Looking at the results of the chi-squared test, we can reject the null hypothesis that there are no differences between groups, stating that the type of account that customers receive contributes to the difference in proportion between groups. We can conclude, with certainty, that customers with paperless billing are more likely to cancel the service. However, we cannot indicate with certainty the causes of the differences observed.
configure_plotly_browser_state()
# Defining variable to be analyzed
col = 'Contract'
# Defining label
label = 'Contract'
# Creating Barplot
fig = px.histogram(df,
x = col,
template = 'plotly_white',
title = 'Absolute frequency of ' + col,
labels = {col: label},
opacity = 0.70,
color = "Churn"
)
# Show figure
fig.show()
# Getting relative frequency
display(df['Contract'].value_counts(normalize=True).map('{:.2%}'.format))
# Creating A two-way contingency table.
data = df[["Churn", "Contract"]]
table = sm.stats.Table.from_data(data)
print(table.table_orig)
# Returns fitted cell counts under independence. The returned cell counts are estimates under a model where the rows and
# columns of the table are independent.
print(table.fittedvalues)
# Returns Pearson residuals. The Pearson residuals are calculated under a model where the rows and columns of the table
# are independent.
print(table.resid_pearson)
# Assess independence for nominal factors. Assessment of independence between rows and columns using chi^2 testing.
# The rows and columns are treated as nominal (unordered) categorical variables.
rslt = table.test_nominal_association()
print(rslt.pvalue) # p-value result
# Chi-squared statistic result
print(rslt.statistic)
# Returns the contributions to the chi^2 statistic for independence. The returned table contains the contribution of each cell
# to the chi^2 test statistic for the null hypothesis that the rows and columns are independent.
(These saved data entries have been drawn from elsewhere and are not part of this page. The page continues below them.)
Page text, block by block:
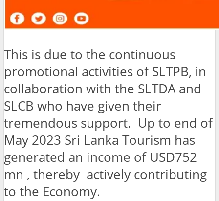
This is due to the continuous
promotional activities of SLTPB, in
collaboration with the SLTDA and
SLCB who have given their
tremendous support. Up to end of
May 2023 Sri Lanka Tourism has
generated an income of USD752
mn , thereby actively contributing
to the Economy.
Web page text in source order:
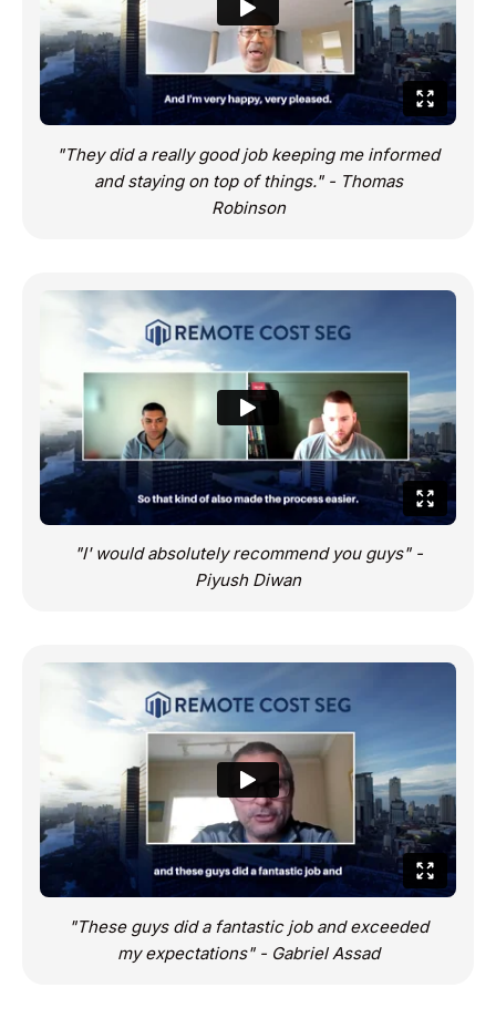
"They did a really good job keeping me informed
and staying on top of things." - Thomas
Robinson
"I' would absolutely recommend you guys" -
Piyush Diwan
"These guys did a fantastic job and exceeded
my expectations" - Gabriel Assad
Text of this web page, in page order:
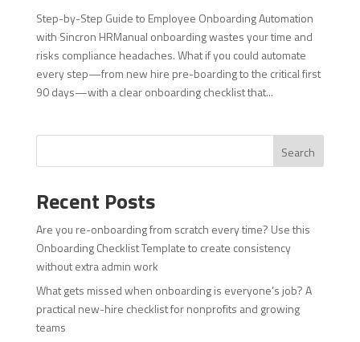
Step-by-Step Guide to Employee Onboarding Automation
with Sincron HRManual onboarding wastes your time and
risks compliance headaches. What if you could automate
every step—from new hire pre-boarding to the critical first
90 days—with a clear onboarding checklist that...
Search
Recent Posts
Are you re-onboarding from scratch every time? Use this
Onboarding Checklist Template to create consistency
without extra admin work
What gets missed when onboarding is everyone’s job? A
practical new-hire checklist for nonprofits and growing
teams
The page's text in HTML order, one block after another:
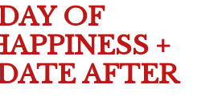
OF
+
AFTER
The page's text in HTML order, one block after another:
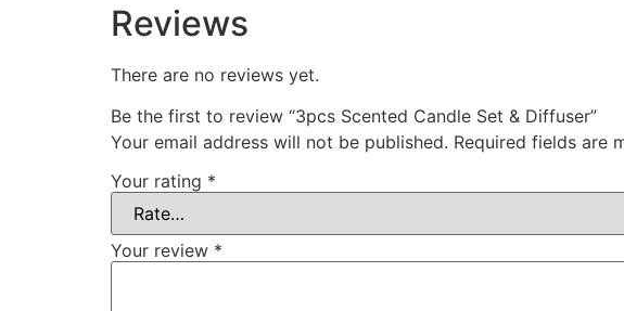
Reviews
There are no reviews yet.
Be the first to review “3pcs Scented Candle Set & Diffuser”
Your email address will not be published. Required fields are
Your rating *
Your review *
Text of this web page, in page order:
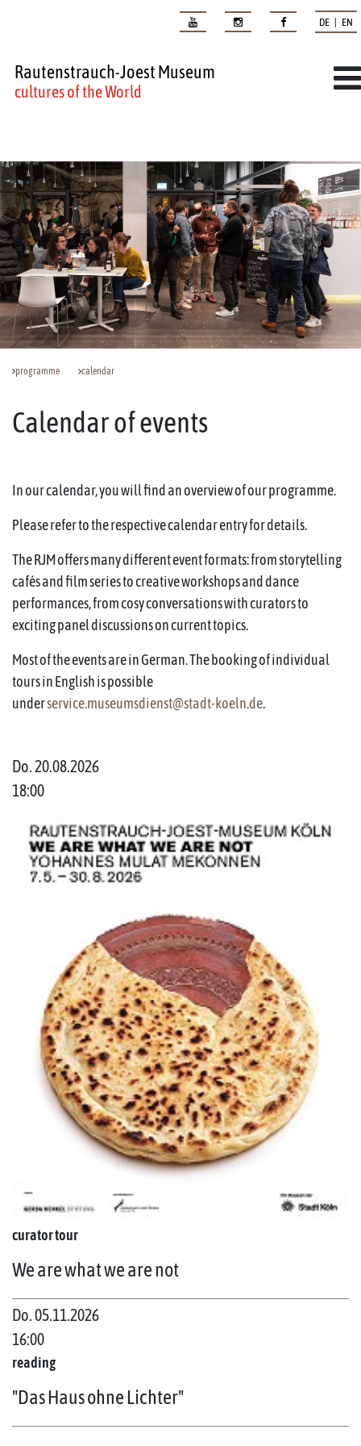
DE | EN
Rautenstrauch-Joest Museum
cultures of the World
programme calendar
Calendar of events
In our calendar, you will find an overview of our programme.
Please refer to the respective calendar entry for details.
The RJM offers many different event formats: from storytelling
cafés and film series to creative workshops and dance
performances, from cosy conversations with curators to
exciting panel discussions on current topics.
Most of the events are in German. The booking of individual
tours in English is possible
underservice.museumsdienst@stadt-koeln.de.
Do. 20.08.2026
18:00
curator tour
We are what we are not
Do. 05.11.2026
16:00
reading
"Das Haus ohne Lichter"

print(table.chi2_contribs)
Customers with the Month-to-month contract type have a strong tendency to cancel the service.
configure_plotly_browser_state()
# Defining variable to be analyzed
col = 'PaymentMethod'
# Defining label
label = 'Payment Method'
# Creating Barplot
fig = px.histogram(df,
x = col,
template = 'plotly_white',
title = 'Absolute frequency of ' + col,
labels = {col: label},
opacity = 0.70,
color = "Churn"
)
# Show figure
fig.show()
# Getting relative frequency
display(df['PaymentMethod'].value_counts(normalize=True).map('{:.2%}'.format))
# Creating A two-way contingency table.
data = df[["Churn", "PaymentMethod"]]
table = sm.stats.Table.from_data(data)
print(table.table_orig)
# Returns fitted cell counts under independence. The returned cell counts are estimates under a model where the rows and
# columns of the table are independent.
print(table.fittedvalues)
# Returns Pearson residuals. The Pearson residuals are calculated under a model where the rows and columns of the table
# are independent.
print(table.resid_pearson)
# Assess independence for nominal factors. Assessment of independence between rows and columns using chi^2 testing.
# The rows and columns are treated as nominal (unordered) categorical variables.
rslt = table.test_nominal_association()
print(rslt.pvalue) # p-value result
# Chi-squared statistic result
print(rslt.statistic)
# Returns the contributions to the chi^2 statistic for independence. The returned table contains the contribution of each cell
# to the chi^2 test statistic for the null hypothesis that the rows and columns are independent.
print(table.chi2_contribs)
Customers who have paid for the service by Eletronic check have a strong tendency to cancel the service.
configure_plotly_browser_state()
# Defining variable to be analyzed
col = 'PhoneService'
# Defining label
label = 'Phone Service'
# Creating Barplot
fig = px.histogram(df,
x = col,
template = 'plotly_white',
title = 'Absolute frequency of ' + col,
labels = {col: label},
opacity = 0.70,
color = "Churn"
)
# Show figure
fig.show()
# Getting relative frequency
display(df['PhoneService'].value_counts(normalize=True).map('{:.2%}'.format))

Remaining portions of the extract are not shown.